WHAT IS NEEDED:
What is needed is a word-for-word copy of the lines below from the one with "相同者依照先到達的玩家" through the one with "Nếu tôi muốn check in Mường Thanh", both included, with every picture left out.

(DATASET)

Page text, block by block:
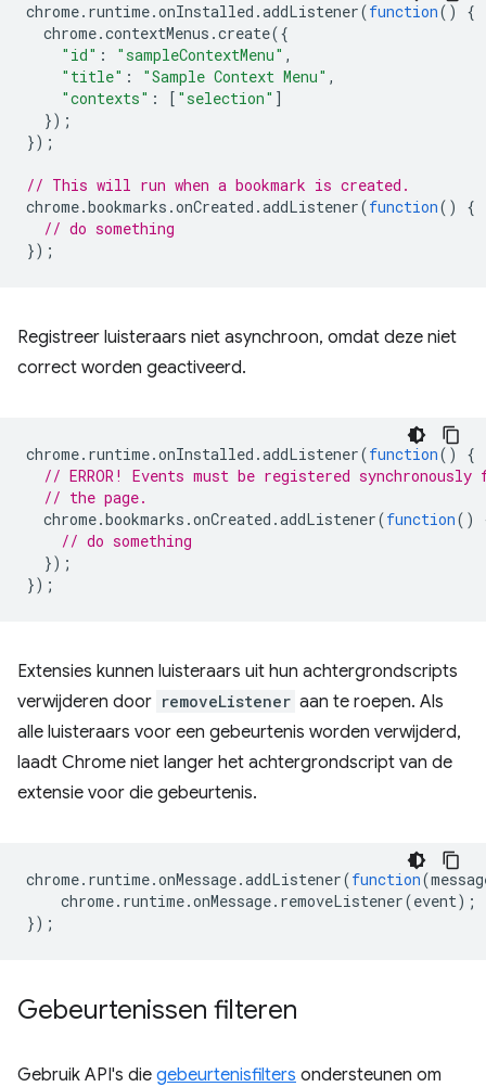
chrome. runtime.onInstalled .addListener(function()
{
chrome.contextMenus .create({
"id" : "sampleContextMenu" ,
"title" : "Sample Context Menu" ,
"contexts" : [ "selection" ]
});
});
// This will run when a bookmark is created.
chrome.bookmarks .onCreated .addListener(function()
{
// do something
});
Registreer luisteraars niet asynchroon, omdat deze niet
correct worden geactiveerd.
chrome. runtime.onInstalled .addListener(function()
{
// ERROR! Events must be registered
// the page.
chrome.bookmarks .onCreated .addListener(function()
// do something
});
});
Extensies kunnen luisteraars uit hun achtergrondscripts
verwijderen door removeListener aan te roepen. Als
alle luisteraars voor een gebeurtenis worden verwijderd,
laadt Chrome niet langer het achtergrondscript van de
extensie voor die gebeurtenis.
chrome. runtime.onMessage.addListener(function(
chrome. runtime.onMessage. removeListener(event);
});
Gebeurtenissen filteren
Gebruik API's die gebeurtenisfilters ondersteunen om
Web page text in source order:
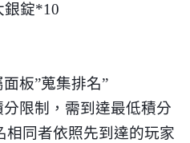
銀錠*10
面板”蒐集排名”
限制，需到達最低積分
相同者依照先到達的玩家
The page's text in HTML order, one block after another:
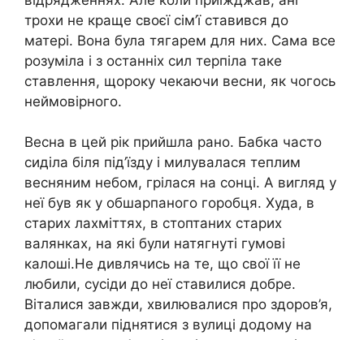
трохи не краще своєї сім’ї ставився до
матері. Вона була тягарем для них. Сама все
розуміла і з останніх сил терпіла таке
ставлення, щороку чекаючи весни, як чогось
неймовірного.
Весна в цей рік прийшла рано. Бабка часто
сиділа біля під’їзду і милувалася теплим
весняним небом, грілася на сонці. А вигляд у
неї був як у обшарпаного горобця. Худа, в
старих лахміттях, в стоптаних старих
валянках, на які були натягнуті гумові
калоші.Не дивлячись на те, що свої її не
любили, сусіди до неї ставилися добре.
Віталися завжди, хвилювалися про здоров’я,
допомагали піднятися з вулиці додому на
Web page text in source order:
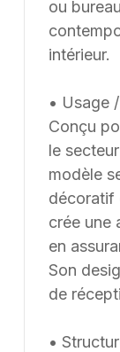
modèles
mesure,
pouvons
mesure à
pouvant être
les usages
ou
intérieur.
• Usage
Conçu
le
modèle
décoratif
crée une
en
Son
de
•
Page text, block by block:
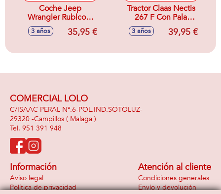
Coche Jeep
Wrangler Rublcom
Unlimited
33X14X14 Cm
3 años 35,95 €
Tractor Claas Nectis
267 F Con Pala
Frontal Y Remolque
33X13X15 Cm
3 años 39,95 €
COMERCIAL LOLO
C/ISAAC PERAL Nº.6-POL.IND.SOTOLUZ-
29320 -Campillos ( Malaga )
951 391 948
Información
Aviso legal
Política de privacidad
Atención al cliente
Condiciones generales
Envío y devolución
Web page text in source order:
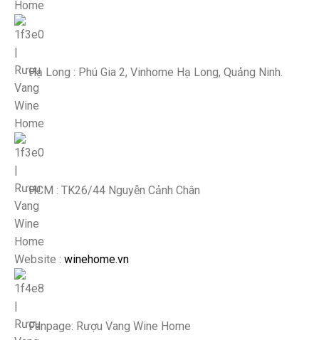
Hạ Long : Phú Gia 2, Vinhome Hạ Long, Quảng Ninh.
HCM : TK26/44 Nguyễn Cảnh Chân
Website : winehome.vn
Fanpage: Rượu Vang Wine Home
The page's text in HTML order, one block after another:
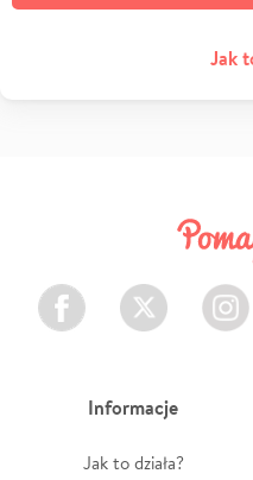
Jak
Facebook Twitter
Informacje
Jak to działa?
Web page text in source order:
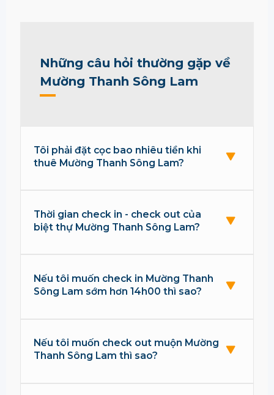
Những câu hỏi thường gặp về
Mường Thanh Sông Lam
Tôi phải đặt cọc bao nhiêu tiền khi
thuê Mường Thanh Sông Lam?
Thời gian check in - check out của
biệt thự Mường Thanh Sông Lam?
Nếu tôi muốn check in Mường Thanh
Sông Lam sớm hơn 14h00 thì sao?
Nếu tôi muốn check out muộn Mường
Thanh Sông Lam thì sao?
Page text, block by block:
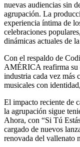
nuevas audiencias sin
agrupación. La
experiencia íntima de
celebraciones
dinámicas actuales de
Con el respaldo de
AMÉRICA reafirma su
industria cada vez más
musicales con
El impacto reciente de
la agrupación sigue
Ahora, con “Si Tú
cargado de nuevos
renovada del vallenato

(End DATASET)

ANSWER TO THE PROBLEM:
相同者依照先到達的玩家
The page's text in HTML order, one block after another:
трохи не краще своєї сім’ї ставився до
матері. Вона була тягарем для них. Сама все
розуміла і з останніх сил терпіла таке
ставлення, щороку чекаючи весни, як чогось
неймовірного.
Весна в цей рік прийшла рано. Бабка часто
сиділа біля під’їзду і милувалася теплим
весняним небом, грілася на сонці. А вигляд у
неї був як у обшарпаного горобця. Худа, в
старих лахміттях, в стоптаних старих
валянках, на які були натягнуті гумові
калоші.Не дивлячись на те, що свої її не
любили, сусіди до неї ставилися добре.
Віталися завжди, хвилювалися про здоров’я,
допомагали піднятися з вулиці додому на
Web page text in source order:
modèles
mesure,
pouvons
mesure à
pouvant être
les usages
ou
intérieur.
• Usage
Conçu
le
modèle
décoratif
crée une
en
Son
de
•
Page text, block by block:
Coche Jeep
Wrangler Rublcom
Unlimited
33X14X14 Cm
3 años 35,95 €
Tractor Claas Nectis
267 F Con Pala
Frontal Y Remolque
33X13X15 Cm
3 años 39,95 €
COMERCIAL LOLO
C/ISAAC PERAL Nº.6-POL.IND.SOTOLUZ-
29320 -Campillos ( Malaga )
951 391 948
Información
Aviso legal
Política de privacidad
Atención al cliente
Condiciones generales
Envío y devolución
Web page text in source order:
Hạ Long : Phú Gia 2, Vinhome Hạ Long, Quảng Ninh.
HCM : TK26/44 Nguyễn Cảnh Chân
Website : winehome.vn
Fanpage: Rượu Vang Wine Home
The page's text in HTML order, one block after another:
Jak
Facebook Twitter
Informacje
Jak to działa?
Web page text in source order:
Những câu hỏi thường gặp về
Mường Thanh Sông Lam
Tôi phải đặt cọc bao nhiêu tiền khi
thuê Mường Thanh Sông Lam?
Thời gian check in - check out của
biệt thự Mường Thanh Sông Lam?
Nếu tôi muốn check in Mường Thanh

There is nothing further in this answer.